In [1]:
import pandas as pd
import numpy as np
import math
import collections
from fuzzywuzzy import fuzz
from fuzzywuzzy import process

In [2]:
senate=pd.read_csv("https://dataverse.harvard.edu/api/access/datafile/:persistentId?persistentId=doi:10.7910/DVN/PEJ5QU/XXQCIK", delimiter='\t')
fec=pd.read_csv("FEC_Datasets/senate_candidates.csv")

In [3]:
#This method removes the decimal from the FIPS code and appends the prefix of county 05000US with padding of XXAAA.
def fips_code(x):
    l=[]
    for i in x:
        if i == None:
            l.append(str(i))
        elif math.isnan(i):
            l.append(str(i))
        elif i < 10:
            i = str(int(i))
            l.append("04000US0"+i)
        else:
            i = str(int(i))
            l.append("04000US"+i)
    return l

In [4]:
#Replace all state_fips codes with the full fips code
senate['state_fips'] = fips_code(senate['state_fips'])

#Drop extra columns
senate=senate.drop(['version','state_cen','state_ic','mode'], axis=1)

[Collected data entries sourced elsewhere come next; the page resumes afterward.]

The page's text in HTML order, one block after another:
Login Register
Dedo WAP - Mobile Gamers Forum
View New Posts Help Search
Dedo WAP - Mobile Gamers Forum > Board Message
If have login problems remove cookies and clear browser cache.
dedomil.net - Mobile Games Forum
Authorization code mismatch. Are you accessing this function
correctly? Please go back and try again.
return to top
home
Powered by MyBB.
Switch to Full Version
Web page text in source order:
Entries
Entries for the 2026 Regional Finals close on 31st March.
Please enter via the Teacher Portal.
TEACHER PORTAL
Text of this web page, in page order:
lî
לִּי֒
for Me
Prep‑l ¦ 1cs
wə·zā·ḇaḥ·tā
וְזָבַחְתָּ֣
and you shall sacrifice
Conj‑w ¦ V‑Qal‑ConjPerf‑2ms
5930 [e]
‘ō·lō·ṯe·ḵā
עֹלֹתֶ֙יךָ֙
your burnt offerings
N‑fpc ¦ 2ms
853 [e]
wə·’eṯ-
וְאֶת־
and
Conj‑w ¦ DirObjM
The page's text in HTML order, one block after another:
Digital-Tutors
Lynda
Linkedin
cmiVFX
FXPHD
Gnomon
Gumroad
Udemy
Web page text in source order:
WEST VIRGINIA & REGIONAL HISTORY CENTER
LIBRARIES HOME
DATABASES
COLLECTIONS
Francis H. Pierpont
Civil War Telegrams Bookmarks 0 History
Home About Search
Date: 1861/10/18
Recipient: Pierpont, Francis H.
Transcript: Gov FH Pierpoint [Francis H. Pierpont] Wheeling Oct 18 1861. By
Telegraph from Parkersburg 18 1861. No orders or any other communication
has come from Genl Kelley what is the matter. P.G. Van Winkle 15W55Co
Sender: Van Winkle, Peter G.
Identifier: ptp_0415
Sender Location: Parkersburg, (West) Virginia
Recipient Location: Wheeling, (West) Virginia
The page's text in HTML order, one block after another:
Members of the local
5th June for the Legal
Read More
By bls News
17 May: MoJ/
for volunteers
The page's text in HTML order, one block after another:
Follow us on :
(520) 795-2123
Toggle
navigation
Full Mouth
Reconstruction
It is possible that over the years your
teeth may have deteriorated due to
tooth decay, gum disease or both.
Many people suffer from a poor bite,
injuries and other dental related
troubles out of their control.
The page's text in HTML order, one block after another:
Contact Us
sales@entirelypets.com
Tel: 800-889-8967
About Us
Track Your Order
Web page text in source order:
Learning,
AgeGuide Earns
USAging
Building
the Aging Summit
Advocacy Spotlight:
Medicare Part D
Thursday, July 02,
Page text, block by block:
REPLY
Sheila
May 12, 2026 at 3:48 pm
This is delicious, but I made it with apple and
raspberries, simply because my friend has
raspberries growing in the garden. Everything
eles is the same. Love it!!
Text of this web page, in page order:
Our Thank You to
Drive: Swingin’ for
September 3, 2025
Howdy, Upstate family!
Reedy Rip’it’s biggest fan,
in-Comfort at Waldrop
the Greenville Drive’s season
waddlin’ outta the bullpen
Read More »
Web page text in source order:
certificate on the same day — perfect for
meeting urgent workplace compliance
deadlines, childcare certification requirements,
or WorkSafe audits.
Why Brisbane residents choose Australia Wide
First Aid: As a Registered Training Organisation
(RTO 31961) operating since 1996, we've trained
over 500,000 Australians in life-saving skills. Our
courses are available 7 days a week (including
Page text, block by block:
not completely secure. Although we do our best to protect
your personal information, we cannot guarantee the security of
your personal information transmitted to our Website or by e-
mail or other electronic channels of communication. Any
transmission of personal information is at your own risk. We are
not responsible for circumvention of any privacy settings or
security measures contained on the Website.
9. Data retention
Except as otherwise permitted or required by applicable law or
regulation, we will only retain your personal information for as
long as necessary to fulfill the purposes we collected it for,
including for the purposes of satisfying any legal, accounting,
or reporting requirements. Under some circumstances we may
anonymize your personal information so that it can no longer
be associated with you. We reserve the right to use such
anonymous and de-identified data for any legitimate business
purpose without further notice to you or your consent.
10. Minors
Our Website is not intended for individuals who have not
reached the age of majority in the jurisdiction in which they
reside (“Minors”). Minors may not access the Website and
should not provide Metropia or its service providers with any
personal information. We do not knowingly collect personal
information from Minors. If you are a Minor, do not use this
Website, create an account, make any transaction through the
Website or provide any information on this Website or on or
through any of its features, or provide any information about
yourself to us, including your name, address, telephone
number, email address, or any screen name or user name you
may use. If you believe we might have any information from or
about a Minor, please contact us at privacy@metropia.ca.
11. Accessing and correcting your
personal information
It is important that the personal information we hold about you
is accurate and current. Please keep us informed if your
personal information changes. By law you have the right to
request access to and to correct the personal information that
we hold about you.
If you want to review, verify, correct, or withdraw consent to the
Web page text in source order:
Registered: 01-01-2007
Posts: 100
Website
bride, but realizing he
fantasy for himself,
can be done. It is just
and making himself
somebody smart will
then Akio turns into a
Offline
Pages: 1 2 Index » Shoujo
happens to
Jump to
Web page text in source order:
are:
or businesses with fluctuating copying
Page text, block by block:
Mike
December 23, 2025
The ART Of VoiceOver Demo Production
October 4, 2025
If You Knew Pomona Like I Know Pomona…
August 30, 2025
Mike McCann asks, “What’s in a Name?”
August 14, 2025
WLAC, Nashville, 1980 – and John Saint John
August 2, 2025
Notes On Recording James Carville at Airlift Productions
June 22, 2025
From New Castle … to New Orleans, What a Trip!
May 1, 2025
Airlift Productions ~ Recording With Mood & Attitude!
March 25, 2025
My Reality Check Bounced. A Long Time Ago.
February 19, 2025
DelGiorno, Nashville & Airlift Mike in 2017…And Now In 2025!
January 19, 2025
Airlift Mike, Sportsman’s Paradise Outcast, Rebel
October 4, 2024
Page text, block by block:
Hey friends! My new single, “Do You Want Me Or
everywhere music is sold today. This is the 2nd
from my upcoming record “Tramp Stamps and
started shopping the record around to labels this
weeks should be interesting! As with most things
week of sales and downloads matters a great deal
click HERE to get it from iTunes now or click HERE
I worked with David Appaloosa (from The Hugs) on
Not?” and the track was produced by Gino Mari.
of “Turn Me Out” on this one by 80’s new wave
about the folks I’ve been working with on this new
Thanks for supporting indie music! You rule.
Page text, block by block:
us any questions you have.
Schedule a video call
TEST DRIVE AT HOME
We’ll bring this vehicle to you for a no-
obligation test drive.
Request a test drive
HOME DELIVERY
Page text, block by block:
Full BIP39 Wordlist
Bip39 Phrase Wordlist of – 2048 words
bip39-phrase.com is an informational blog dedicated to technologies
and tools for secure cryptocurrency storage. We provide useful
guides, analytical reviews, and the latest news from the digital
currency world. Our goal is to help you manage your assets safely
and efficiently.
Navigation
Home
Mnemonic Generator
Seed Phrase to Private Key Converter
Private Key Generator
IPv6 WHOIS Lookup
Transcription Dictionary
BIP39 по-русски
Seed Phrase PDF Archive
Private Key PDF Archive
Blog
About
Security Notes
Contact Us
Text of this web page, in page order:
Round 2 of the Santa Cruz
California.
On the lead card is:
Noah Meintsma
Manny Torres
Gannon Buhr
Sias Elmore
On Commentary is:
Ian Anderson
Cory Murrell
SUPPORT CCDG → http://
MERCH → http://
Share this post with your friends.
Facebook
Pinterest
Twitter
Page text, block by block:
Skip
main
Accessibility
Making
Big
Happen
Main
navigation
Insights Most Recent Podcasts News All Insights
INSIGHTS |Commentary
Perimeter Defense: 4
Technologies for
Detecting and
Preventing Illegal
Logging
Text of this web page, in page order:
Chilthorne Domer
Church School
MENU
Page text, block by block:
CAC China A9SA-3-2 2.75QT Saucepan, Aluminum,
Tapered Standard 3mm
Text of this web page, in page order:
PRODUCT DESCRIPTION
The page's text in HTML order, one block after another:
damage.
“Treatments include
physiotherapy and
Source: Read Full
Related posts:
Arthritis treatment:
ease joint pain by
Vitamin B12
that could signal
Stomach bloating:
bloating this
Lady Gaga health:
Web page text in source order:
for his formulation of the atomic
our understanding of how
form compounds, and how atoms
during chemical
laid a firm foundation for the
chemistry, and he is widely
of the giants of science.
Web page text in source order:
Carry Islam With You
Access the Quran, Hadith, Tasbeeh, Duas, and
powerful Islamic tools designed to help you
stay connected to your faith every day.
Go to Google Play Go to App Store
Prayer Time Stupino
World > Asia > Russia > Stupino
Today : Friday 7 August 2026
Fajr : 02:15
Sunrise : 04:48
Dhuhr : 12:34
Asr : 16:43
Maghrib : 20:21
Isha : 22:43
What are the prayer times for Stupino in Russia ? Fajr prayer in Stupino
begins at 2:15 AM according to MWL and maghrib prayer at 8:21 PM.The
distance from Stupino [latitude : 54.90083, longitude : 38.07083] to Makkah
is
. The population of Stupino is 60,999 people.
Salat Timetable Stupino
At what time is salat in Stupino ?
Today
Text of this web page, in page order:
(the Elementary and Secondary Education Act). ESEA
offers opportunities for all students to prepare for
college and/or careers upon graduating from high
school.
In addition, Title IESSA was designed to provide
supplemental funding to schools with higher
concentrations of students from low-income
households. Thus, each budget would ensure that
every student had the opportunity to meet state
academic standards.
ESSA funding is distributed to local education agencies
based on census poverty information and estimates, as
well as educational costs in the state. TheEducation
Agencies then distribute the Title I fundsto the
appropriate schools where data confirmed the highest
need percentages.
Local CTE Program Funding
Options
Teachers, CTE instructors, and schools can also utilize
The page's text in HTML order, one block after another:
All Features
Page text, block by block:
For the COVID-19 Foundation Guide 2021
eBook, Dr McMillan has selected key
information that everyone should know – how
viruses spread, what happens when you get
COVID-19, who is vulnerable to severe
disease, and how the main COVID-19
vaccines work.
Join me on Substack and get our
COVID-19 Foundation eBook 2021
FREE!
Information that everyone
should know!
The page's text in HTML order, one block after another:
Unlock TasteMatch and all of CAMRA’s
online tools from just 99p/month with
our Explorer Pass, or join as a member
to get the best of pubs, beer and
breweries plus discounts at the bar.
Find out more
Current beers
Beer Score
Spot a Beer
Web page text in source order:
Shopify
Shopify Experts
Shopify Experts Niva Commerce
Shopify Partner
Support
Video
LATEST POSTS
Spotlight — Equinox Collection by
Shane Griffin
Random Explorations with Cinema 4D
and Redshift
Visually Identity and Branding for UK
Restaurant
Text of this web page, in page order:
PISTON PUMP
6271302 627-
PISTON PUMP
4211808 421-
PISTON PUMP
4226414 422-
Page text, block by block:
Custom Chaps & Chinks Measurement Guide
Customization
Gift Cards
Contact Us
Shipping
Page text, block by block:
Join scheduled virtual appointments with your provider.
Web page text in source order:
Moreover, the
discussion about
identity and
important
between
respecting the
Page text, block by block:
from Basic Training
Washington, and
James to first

#Sets all null candidates and Parties to Other
senate.loc[(senate['candidate'].isnull()), 'candidate']='Other'
senate.loc[(senate['party'].isnull()), 'party']='Other'

In [5]:
#Splits FEC dataset by candidate election year
def eyear(nd):
    l=[]
    for index,row in nd.iterrows():
        i=row.values
        t=i[3]
        j=t.strip('{').strip('}').split(',')
        for x in j:
            l.append([i[0],i[1],i[2],int(x),i[4]])
    return l

#Remove excess from FEC dataset
fec.drop(['office','office_full','cycles','party','candidate_status','incumbent_challenge_full','active_through', 'district', 'district_number', 'election_districts', 'incumbent_challenge', 'first_file_date', 'last_file_date','candidate_inactive','last_f2_date','load_date','inactive_election_years'], axis=1, inplace=True)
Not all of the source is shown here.